* Exercise brief
Provide again, from the entries below, every line from the one containing "In general, the expression (67, 284)" through the one containing "Give the centre of each line below as (x, y).", exactly as written, and no other line.
━━ Data for processing ━━
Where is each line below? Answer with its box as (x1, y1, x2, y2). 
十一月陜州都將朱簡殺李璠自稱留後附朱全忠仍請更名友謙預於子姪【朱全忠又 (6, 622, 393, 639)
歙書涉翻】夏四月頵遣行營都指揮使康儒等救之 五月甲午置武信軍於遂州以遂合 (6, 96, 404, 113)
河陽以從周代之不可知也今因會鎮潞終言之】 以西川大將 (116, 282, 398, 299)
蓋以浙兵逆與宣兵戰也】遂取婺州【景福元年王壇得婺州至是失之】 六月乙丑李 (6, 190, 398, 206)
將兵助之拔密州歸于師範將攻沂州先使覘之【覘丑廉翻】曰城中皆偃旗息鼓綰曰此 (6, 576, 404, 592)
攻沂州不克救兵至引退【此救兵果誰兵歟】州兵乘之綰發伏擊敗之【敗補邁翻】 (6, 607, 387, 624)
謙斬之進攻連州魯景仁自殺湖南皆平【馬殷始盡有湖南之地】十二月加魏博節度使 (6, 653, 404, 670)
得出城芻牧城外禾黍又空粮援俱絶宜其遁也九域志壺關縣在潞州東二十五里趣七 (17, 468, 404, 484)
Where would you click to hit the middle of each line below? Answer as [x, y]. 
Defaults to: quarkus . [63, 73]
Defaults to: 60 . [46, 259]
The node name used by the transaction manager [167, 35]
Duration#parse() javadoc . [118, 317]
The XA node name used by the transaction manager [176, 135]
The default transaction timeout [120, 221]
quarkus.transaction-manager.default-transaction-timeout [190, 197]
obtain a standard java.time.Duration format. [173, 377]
━━━
━━ Data for processing ━━
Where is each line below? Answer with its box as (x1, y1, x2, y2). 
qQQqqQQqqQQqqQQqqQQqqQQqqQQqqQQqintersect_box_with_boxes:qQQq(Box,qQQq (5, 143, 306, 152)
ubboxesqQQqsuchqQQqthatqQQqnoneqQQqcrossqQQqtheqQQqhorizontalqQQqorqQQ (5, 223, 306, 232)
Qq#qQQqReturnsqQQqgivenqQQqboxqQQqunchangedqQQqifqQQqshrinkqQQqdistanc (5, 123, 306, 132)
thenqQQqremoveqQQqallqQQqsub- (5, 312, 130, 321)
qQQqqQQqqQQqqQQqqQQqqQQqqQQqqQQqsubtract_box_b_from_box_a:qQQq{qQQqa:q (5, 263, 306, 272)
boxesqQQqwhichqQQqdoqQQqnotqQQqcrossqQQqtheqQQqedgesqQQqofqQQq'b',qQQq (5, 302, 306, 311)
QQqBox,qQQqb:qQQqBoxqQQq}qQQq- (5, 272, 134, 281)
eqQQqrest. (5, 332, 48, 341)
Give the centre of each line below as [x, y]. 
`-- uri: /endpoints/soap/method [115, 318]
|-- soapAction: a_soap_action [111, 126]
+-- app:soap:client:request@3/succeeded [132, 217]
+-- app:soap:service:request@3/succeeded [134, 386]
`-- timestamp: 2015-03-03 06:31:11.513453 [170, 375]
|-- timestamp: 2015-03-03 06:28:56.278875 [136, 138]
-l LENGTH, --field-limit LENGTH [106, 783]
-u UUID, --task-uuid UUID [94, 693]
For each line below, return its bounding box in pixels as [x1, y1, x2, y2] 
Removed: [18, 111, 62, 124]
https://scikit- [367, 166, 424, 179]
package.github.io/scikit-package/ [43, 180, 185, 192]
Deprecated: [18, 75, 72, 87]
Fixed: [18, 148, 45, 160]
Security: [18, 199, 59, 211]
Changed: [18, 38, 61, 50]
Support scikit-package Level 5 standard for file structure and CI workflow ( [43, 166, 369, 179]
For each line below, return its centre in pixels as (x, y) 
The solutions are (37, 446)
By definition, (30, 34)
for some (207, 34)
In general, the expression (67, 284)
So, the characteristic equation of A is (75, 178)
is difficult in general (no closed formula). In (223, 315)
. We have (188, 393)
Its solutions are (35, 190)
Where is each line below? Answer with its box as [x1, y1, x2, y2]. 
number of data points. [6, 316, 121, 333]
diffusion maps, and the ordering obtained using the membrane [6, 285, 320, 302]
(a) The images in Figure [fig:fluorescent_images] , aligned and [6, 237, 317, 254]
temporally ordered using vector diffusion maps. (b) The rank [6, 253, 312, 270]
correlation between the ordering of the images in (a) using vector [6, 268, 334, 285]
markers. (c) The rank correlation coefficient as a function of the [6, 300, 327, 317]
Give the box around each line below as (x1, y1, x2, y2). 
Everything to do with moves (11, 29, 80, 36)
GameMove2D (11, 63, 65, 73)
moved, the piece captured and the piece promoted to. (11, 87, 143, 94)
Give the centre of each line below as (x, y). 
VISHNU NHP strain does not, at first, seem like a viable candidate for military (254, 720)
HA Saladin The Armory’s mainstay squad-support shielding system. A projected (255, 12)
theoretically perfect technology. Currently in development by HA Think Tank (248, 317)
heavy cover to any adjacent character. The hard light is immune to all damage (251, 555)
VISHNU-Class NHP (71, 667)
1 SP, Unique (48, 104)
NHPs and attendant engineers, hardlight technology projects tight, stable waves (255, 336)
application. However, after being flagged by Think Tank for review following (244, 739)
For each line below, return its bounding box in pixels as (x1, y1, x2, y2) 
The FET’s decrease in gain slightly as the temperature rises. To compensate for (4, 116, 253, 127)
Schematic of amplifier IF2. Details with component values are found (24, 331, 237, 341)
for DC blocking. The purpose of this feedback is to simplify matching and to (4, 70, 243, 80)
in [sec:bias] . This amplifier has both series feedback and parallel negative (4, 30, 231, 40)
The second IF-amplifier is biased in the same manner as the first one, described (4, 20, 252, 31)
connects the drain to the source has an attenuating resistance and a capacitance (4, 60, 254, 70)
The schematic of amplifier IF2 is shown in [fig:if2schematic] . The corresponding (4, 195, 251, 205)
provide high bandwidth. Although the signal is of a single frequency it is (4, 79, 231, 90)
━━━
* Result
In general, the expression (67, 284)
So, the characteristic equation of A is (75, 178)
is difficult in general (no closed formula). In (223, 315)
. We have (188, 393)
Its solutions are (35, 190)
Where is each line below? Answer with its box as [x1, y1, x2, y2]. 
number of data points. [6, 316, 121, 333]
diffusion maps, and the ordering obtained using the membrane [6, 285, 320, 302]
(a) The images in Figure [fig:fluorescent_images] , aligned and [6, 237, 317, 254]
temporally ordered using vector diffusion maps. (b) The rank [6, 253, 312, 270]
correlation between the ordering of the images in (a) using vector [6, 268, 334, 285]
markers. (c) The rank correlation coefficient as a function of the [6, 300, 327, 317]
Give the box around each line below as (x1, y1, x2, y2). 
Everything to do with moves (11, 29, 80, 36)
GameMove2D (11, 63, 65, 73)
moved, the piece captured and the piece promoted to. (11, 87, 143, 94)
Give the centre of each line below as (x, y). 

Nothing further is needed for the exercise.